Pusat pemantauan Gerakan Nasional Indonesia Berkiblat tahun ini dipusatkan di Unit Percetakan Al-Qur’an (UPQ) Ciawi, Bogor. Kegiatan tersebut juga dirangkai dengan seminar internasional ilmu falak yang menghadirkan pakar astronomi dari Indonesia, Malaysia, dan Singapura.

Fenomena Rashdul Qiblat sendiri terjadi dua kali dalam setahun. Pada momen tersebut, matahari berada tepat di atas Ka’bah sehingga bayangan benda yang berdiri tegak lurus dapat dijadikan acuan untuk menentukan arah kiblat dengan tingkat akurasi yang tinggi.

Pada 2026, fenomena itu berlangsung pada 15-16 Juli pukul 16.27 WIB atau 17.27 WITA. Masyarakat cukup menggunakan tongkat atau benda yang dipasang tegak lurus di tempat terbuka. Arah bayangan yang terbentuk kemudian menjadi panduan untuk memverifikasi arah kiblat.

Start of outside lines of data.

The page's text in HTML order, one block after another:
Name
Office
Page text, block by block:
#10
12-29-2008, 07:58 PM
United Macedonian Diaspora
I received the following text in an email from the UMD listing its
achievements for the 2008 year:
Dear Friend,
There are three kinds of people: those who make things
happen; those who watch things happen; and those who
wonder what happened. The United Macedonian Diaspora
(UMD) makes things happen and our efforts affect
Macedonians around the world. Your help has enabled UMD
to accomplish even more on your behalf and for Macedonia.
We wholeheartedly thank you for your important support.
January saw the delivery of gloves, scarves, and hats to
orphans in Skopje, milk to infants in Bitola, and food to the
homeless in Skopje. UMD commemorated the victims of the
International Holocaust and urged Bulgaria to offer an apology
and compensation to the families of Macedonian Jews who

“Alhamdulillah Gerakan Nasional Rashdul Kiblat ini disambut antusias dengan keikutsertaan ratusan ribu pendaftar yang ingin mempraktikkan langsung metode ini,” kata Arsad.

Kemenag menilai gerakan ini tidak hanya bertujuan memastikan akurasi arah kiblat, tetapi juga meningkatkan literasi masyarakat terhadap ilmu falak sebagai bagian dari pelayanan keagamaan.

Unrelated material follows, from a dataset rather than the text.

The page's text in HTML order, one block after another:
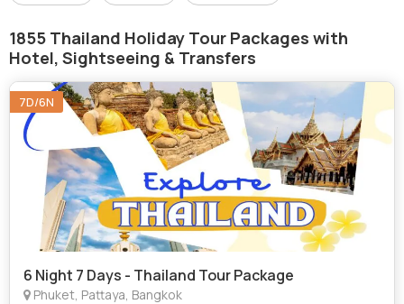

Apresiasi juga datang dari masyarakat. Sekretaris PCNU Kota Semarang, Jumarno, menilai program tersebut mudah diterapkan dan memberikan manfaat langsung bagi umat Islam dalam memastikan arah kiblat.

“Terima kasih atas program Gerakan Indonesia Berkiblat yang diprakarsai Direktorat Urusan Agama Islam dan Bina Syariah,” ujarnya.

Fokus pada tingginya partisipasi masyarakat (725 ribu titik) dengan rumah sebagai lokasi verifikasi terbanyak, sehingga berita memiliki nilai data yang kuat, relevan untuk pencarian SEO, dan berbeda dari sekadar menjelaskan fenomena Rashdul Qiblat.